Knowledge exchange will help to advance research areas including medicine and clean energy

Nearly 200 researchers from all over the world attended “Functional dynamics — visualizing molecules in action,” co-sponsored by Nature Research and the Biodesign Institute.

December 02, 2019

Early in November, researchers from around the world gathered at Arizona State University’s Tempe campus for an unusual scientific conference.

“Functional dynamics — visualizing molecules in action” was sponsored by the premier scientific journal Nature, in collaboration with the Biodesign Institute at ASU. The conference highlighted recent advances that have allowed scientists to probe critical aspects of nature occurring at mind-bogglingly tiny dimensions of space and during fleetingly brief flickers of time.

The gathering drew participants from around the world: researchers working in the areas of biology, physics, chemistry and materials science. Methods probing molecular-level dynamics were a central focus. The methods and discoveries discussed will have an impact on areas ranging from the exploration of nature’s design recipes for biomolecules to understanding the subtle behavior of industrial catalysts, to mapping energy flow within molecules to new discoveries in quantum physics. 

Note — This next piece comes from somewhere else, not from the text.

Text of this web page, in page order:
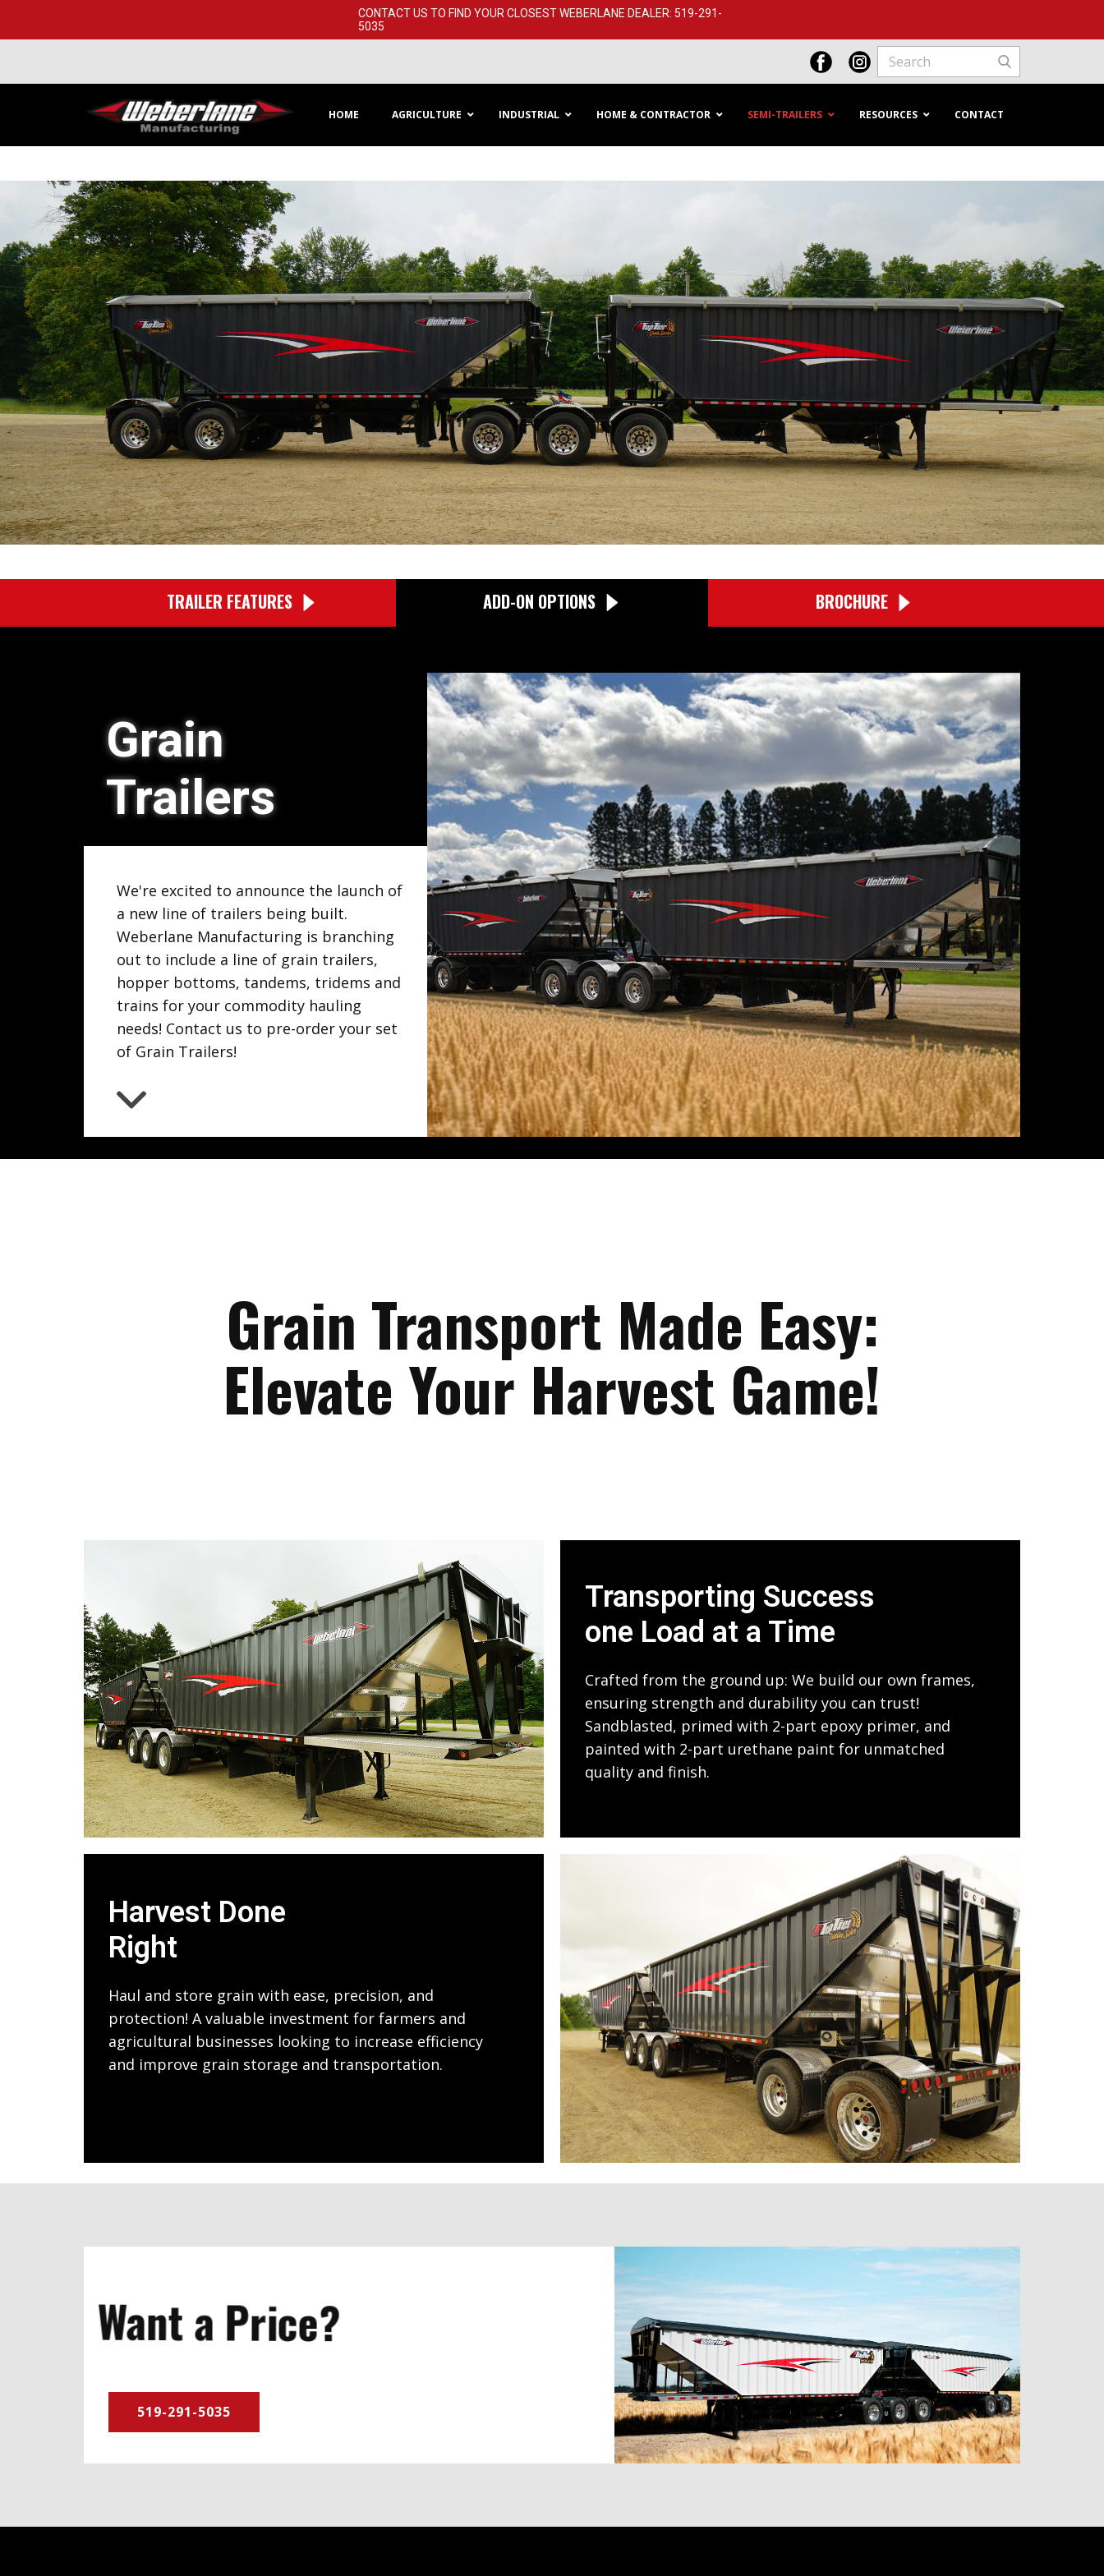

A more thorough understanding of these enigmatic, atomic-scale processes will help scientists explore how vital proteins carry out tasks essential to life, develop new smart materials, more effectively treat diseases and design better drugs and pioneer new forms of sustainable energy by borrowing from nature’s tool kit.

The conference was made possible by remarkable advances in imaging technologies including spectroscopy, cryo-EM microscopy, X-ray crystallography and computer simulation that have allowed scientists to probe structural and electronic changes with spectacular temporal and spatial resolution.

Director’s notes

The conference kicked off with an introduction from Joshua LaBaer, executive director of the Biodesign Institute and director of the Virginia G. Piper Center for Personalized Diagnostics. LaBaer noted that ASU is the perfect forum for this international event, due to the deeply interdisciplinary ethos of the university, as well as its recent status as a pioneer in next-generation research into the details of molecular motion. Perhaps most notably, ASU is also the future home for what may be the world’s first compact X-ray free electron laser — one of the exciting new technologies driving many advances addressed at the conference.  

LaBaer’s remarks were followed by a welcome from Petra Fromme, director of the Biodesign Center for Applied Structural Discovery and co-chair of the conference scientific committee. Fromme provided a brief snapshot of the intellectual surprises in store over the course of the meeting, stressing the importance of participants’ involvement and exchange of ideas. She also expressed excitement that the gathering had drawn so many luminaries from across the world to share their insights.

Magdalena Helmer, senior editor of physical sciences at Nature and event co-chair, welcomed conference guests, paraphrasing novelist Jane Austen: "It is a truth universally acknowledged that a curious scientist, in possession of a burning question, must be in want of a method."

The breadth and diversity of the science presented over the following three days of the conference were indeed testament to the transformative nature of new methods and instruments for the advancement of science.

“Over the last 10 years or so, many different methods used in many different fields have been developed and improved so much that it is now possible to really get up close to some of the fundamental interactions and processes that underpin what goes on in our bodies; that give materials their functionally interesting properties; or that underpin devices and modern technologies,” Helmer said.

She emphasized the importance of celebrating and showcasing these new technologies by featuring talks from outstanding scientists from radically different disciplines. “And, for me as a Nature editor, it is really nice that the conference coincides with Nature's 150th birthday.”

The conference was co-organized by seven Nature journal editorsIn addition to Magdalena Helmer, the following editors from Nature served on the conference planning committee: Gavin Armstrong (Nature Chemistry, U.K.), Allison Doerr (Nature Methods, U.K.), Angela Eggleston (Nature, U.S.), Bishwanath Gaire (Nature Communications, U.S.), Karin Kuehnel (Nature Communications, U.K.), and Andrea Taroni (Nature Physics, U.K.). and noted researchers at ASU, including Fromme; Bill Graves, a professor of physics and mastermind behind ASU’s compact X-ray free electron laser (CXFEL); and John Spence, Richard Snell Professor of Physics at ASU. Fromme, Spence and Graves are all faculty members in the Biodesign Center for Applied Structural Discovery.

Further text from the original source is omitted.